Problem to work on
Entries below include pictures. Output exactly the lines from the one with "izquierdo: [188, 195]" down to the one with "Now, we need", both ends included, and leave the pictures out.

(Beginning of Records to use)

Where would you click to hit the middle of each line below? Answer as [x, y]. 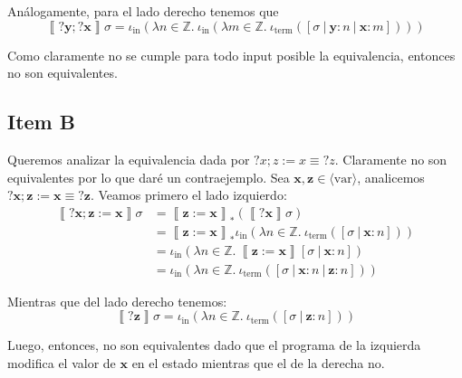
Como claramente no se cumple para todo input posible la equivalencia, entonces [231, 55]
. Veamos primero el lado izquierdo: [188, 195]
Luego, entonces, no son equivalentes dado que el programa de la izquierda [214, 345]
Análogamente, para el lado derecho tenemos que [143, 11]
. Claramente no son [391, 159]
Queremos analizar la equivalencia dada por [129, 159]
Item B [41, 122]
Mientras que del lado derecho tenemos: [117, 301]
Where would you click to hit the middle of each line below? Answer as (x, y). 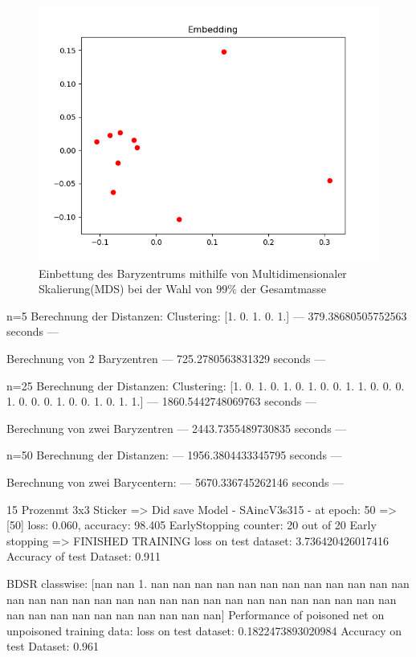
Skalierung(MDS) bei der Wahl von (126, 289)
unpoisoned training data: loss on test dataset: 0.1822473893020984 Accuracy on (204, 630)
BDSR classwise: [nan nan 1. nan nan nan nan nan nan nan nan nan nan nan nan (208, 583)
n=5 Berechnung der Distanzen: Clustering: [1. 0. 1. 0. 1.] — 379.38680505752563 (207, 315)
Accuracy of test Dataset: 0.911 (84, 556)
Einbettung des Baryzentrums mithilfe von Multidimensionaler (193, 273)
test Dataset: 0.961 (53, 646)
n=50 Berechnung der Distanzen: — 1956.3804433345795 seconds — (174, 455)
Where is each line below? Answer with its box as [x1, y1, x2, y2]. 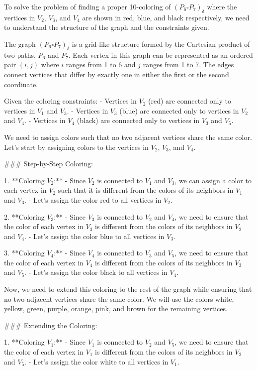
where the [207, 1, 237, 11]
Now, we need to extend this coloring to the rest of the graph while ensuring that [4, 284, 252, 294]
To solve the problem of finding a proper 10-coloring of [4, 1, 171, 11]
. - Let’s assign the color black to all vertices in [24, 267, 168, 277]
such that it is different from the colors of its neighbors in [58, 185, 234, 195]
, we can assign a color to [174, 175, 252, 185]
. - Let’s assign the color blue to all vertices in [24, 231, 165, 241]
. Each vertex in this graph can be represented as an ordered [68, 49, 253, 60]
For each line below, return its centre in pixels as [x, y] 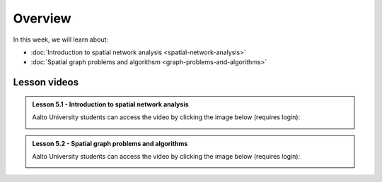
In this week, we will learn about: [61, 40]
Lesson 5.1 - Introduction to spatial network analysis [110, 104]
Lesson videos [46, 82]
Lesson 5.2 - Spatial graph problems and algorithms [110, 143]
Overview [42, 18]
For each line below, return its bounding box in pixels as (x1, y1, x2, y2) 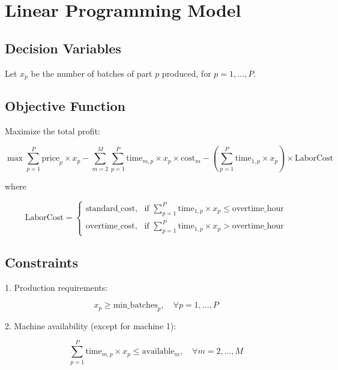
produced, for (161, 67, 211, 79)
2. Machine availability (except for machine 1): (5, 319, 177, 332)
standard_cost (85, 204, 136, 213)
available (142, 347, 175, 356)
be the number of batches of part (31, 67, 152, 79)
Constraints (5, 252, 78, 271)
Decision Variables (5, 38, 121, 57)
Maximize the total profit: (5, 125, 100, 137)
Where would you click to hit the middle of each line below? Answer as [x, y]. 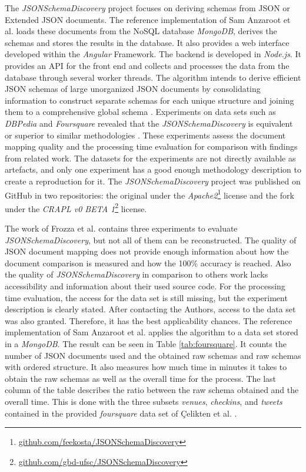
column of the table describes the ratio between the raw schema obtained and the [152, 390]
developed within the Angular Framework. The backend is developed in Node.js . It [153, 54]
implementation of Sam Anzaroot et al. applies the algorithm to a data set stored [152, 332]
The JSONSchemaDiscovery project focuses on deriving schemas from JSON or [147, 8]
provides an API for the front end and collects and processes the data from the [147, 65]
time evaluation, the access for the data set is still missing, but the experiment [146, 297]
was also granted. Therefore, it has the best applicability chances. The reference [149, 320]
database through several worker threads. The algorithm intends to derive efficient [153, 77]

(End of Records to use)

Your solution
. Veamos primero el lado izquierdo: [188, 195]
Luego, entonces, no son equivalentes dado que el programa de la izquierda [214, 345]
Análogamente, para el lado derecho tenemos que [143, 11]
. Claramente no son [391, 159]
Queremos analizar la equivalencia dada por [129, 159]
Item B [41, 122]
Mientras que del lado derecho tenemos: [117, 301]
Where would you click to hit the middle of each line below? Answer as (x, y). 
Skalierung(MDS) bei der Wahl von (126, 289)
unpoisoned training data: loss on test dataset: 0.1822473893020984 Accuracy on (204, 630)
BDSR classwise: [nan nan 1. nan nan nan nan nan nan nan nan nan nan nan nan (208, 583)
n=5 Berechnung der Distanzen: Clustering: [1. 0. 1. 0. 1.] — 379.38680505752563 (207, 315)
Accuracy of test Dataset: 0.911 (84, 556)
Einbettung des Baryzentrums mithilfe von Multidimensionaler (193, 273)
test Dataset: 0.961 (53, 646)
n=50 Berechnung der Distanzen: — 1956.3804433345795 seconds — (174, 455)
Where is each line below? Answer with its box as [x1, y1, x2, y2]. 
where the [207, 1, 237, 11]
Now, we need to extend this coloring to the rest of the graph while ensuring that [4, 284, 252, 294]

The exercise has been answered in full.